Dupes, foot soldiers,
blind idealists, indoctrinated students, and low-level thugs are recruited
through cutouts to serve the agenda of Rockefeller, Rothschild and Soros
Globalists, for example, who are determined to bring about worldwide socialism.
Socialism, in a
nutshell, equals ultra-rich elites (represented by the Council on Foreign
Relations, Trilateral Commission, Bilderberg, etc.) owning the free market,
cutting out competition, and creating more powerful, overarching, central
governments.
Hidden in the plan is the granting of greater dominion to
mega-corporations. This is a key fact.
The US Constitution
was a document that established extremely limited central government. Regardless of the motives of the
authors and the state legislatures that ratified it, the ideas contained in the
Constitution were, and are, extremely oppressive toward large centralized
structures controlling the people.
But there was another
factor present at the beginning of the American Republic.

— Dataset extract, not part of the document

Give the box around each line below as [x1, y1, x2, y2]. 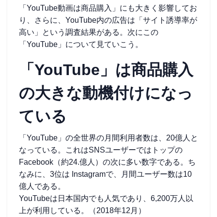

At the dawn of the United States, corporations were
chartered and thus allowed to operate by the individual states. If a
corporation, in the eyes of a state legislature, violated a basic trust by
harming the people, committing offenses against the citizenry, the legislature
could summarily cancel their charter and literally exile them from the state.
This power followed, in part, from the fact that
corporations were not and are not individuals. They do not have the rights and
freedoms of individuals. Corporations were not granted the rights of citizens
in the Constitution.
Richard Grossman, an
activist and scholar of US corporate history, unearthed and made lucid these
facts.
At the birth of the American Republic, therefore, there was
a double limitation on power. Central government and corporations were both
strapped and shackled.
Of course, just as
the federal government has been allowed to expand like an unchecked fungus, so
has corporate power.
Under socialism aka
Globalism, mega-corporate power is the prow of a ship that sails on and on and
conquers the economies of the world.
Corporate crimes go
unpunished.
Contrary to popular belief, the real agenda of socialism
has nothing to do with prosecuting those crimes.
The idea, for
example, that greater socialism in America would defeat Monsanto is ludicrous
in the extreme.
Monsanto is one of
the components of actual socialism, the real, not the fake, version.
Again, socialism is
by, for, and of the ultra-wealthy elites. It is not a movement on behalf of the
downtrodden.
As Gary Allen puts it in his 1971 classic, None Dare call
It Conspiracy: "...pressure from above and pressure from below... The
pressure from above comes from secret, ostensibly respectable Comrades in the
government and [elite Globalist] Establishment, forming, with the radicalized
mobs in the streets below, a giant pincer around middle-class society. The
street rioters are pawns, shills, puppets, and dupes for an oligarchy of
elitist conspirators working above to turn America's limited government into an
unlimited government with total control over our lives and property."
"The American
middle class is being squeezed to death by a vise. In the streets we have
avowed revolutionary groups... Virtually all members of these groups sincerely
believe that they are fighting the Establishment. In reality they are an
indispensable ally of the Establishment in fastening Socialism on all of us.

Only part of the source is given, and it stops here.